* Aim of the exercise
Output every line of the listing as it stands.

⁂

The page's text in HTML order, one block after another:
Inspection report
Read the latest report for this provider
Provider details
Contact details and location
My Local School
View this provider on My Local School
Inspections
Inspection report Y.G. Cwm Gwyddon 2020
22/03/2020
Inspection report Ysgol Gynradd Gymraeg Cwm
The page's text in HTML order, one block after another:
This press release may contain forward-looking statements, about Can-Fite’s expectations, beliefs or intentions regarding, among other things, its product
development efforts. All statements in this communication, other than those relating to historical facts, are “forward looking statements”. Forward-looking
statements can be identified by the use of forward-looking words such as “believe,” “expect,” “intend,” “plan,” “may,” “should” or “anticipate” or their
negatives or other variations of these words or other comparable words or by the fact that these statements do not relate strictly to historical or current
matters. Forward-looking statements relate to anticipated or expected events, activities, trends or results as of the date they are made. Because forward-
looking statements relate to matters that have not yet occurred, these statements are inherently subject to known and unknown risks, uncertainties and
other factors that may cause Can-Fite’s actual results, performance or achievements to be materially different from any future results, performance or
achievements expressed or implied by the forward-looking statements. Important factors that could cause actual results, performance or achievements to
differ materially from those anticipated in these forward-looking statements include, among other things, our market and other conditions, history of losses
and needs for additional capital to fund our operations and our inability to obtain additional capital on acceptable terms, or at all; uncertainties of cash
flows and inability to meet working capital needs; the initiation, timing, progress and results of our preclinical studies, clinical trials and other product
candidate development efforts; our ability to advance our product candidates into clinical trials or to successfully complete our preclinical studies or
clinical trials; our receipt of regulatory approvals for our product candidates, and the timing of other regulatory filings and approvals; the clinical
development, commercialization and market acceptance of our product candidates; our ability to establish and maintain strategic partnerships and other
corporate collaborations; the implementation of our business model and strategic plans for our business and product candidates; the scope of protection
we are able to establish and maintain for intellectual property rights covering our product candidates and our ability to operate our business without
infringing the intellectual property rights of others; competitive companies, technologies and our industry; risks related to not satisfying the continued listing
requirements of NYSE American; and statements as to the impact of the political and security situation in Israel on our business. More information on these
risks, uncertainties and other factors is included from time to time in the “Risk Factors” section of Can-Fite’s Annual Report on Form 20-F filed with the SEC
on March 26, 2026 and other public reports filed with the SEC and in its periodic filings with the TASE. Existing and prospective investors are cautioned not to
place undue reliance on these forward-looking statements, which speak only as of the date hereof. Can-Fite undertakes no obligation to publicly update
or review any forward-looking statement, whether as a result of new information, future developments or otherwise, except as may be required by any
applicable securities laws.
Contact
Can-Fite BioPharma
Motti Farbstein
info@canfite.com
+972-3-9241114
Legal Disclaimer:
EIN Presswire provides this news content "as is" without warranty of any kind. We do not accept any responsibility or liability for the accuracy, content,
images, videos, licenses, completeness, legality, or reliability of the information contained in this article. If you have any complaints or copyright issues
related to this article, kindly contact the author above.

⁂

* Answer box
The page's text in HTML order, one block after another:
Inspection report
Read the latest report for this provider
Provider details
Contact details and location
My Local School
View this provider on My Local School
Inspections
Inspection report Y.G. Cwm Gwyddon 2020
22/03/2020
Inspection report Ysgol Gynradd Gymraeg Cwm
The page's text in HTML order, one block after another:
This press release may contain forward-looking statements, about Can-Fite’s expectations, beliefs or intentions regarding, among other things, its product
development efforts. All statements in this communication, other than those relating to historical facts, are “forward looking statements”. Forward-looking
statements can be identified by the use of forward-looking words such as “believe,” “expect,” “intend,” “plan,” “may,” “should” or “anticipate” or their
negatives or other variations of these words or other comparable words or by the fact that these statements do not relate strictly to historical or current
matters. Forward-looking statements relate to anticipated or expected events, activities, trends or results as of the date they are made. Because forward-
looking statements relate to matters that have not yet occurred, these statements are inherently subject to known and unknown risks, uncertainties and
other factors that may cause Can-Fite’s actual results, performance or achievements to be materially different from any future results, performance or
achievements expressed or implied by the forward-looking statements. Important factors that could cause actual results, performance or achievements to
differ materially from those anticipated in these forward-looking statements include, among other things, our market and other conditions, history of losses
and needs for additional capital to fund our operations and our inability to obtain additional capital on acceptable terms, or at all; uncertainties of cash
flows and inability to meet working capital needs; the initiation, timing, progress and results of our preclinical studies, clinical trials and other product
candidate development efforts; our ability to advance our product candidates into clinical trials or to successfully complete our preclinical studies or
clinical trials; our receipt of regulatory approvals for our product candidates, and the timing of other regulatory filings and approvals; the clinical
development, commercialization and market acceptance of our product candidates; our ability to establish and maintain strategic partnerships and other
corporate collaborations; the implementation of our business model and strategic plans for our business and product candidates; the scope of protection
we are able to establish and maintain for intellectual property rights covering our product candidates and our ability to operate our business without
infringing the intellectual property rights of others; competitive companies, technologies and our industry; risks related to not satisfying the continued listing
requirements of NYSE American; and statements as to the impact of the political and security situation in Israel on our business. More information on these
risks, uncertainties and other factors is included from time to time in the “Risk Factors” section of Can-Fite’s Annual Report on Form 20-F filed with the SEC
on March 26, 2026 and other public reports filed with the SEC and in its periodic filings with the TASE. Existing and prospective investors are cautioned not to
place undue reliance on these forward-looking statements, which speak only as of the date hereof. Can-Fite undertakes no obligation to publicly update
or review any forward-looking statement, whether as a result of new information, future developments or otherwise, except as may be required by any
applicable securities laws.
Contact
Can-Fite BioPharma
Motti Farbstein
info@canfite.com
+972-3-9241114
Legal Disclaimer:
EIN Presswire provides this news content "as is" without warranty of any kind. We do not accept any responsibility or liability for the accuracy, content,
images, videos, licenses, completeness, legality, or reliability of the information contained in this article. If you have any complaints or copyright issues
related to this article, kindly contact the author above.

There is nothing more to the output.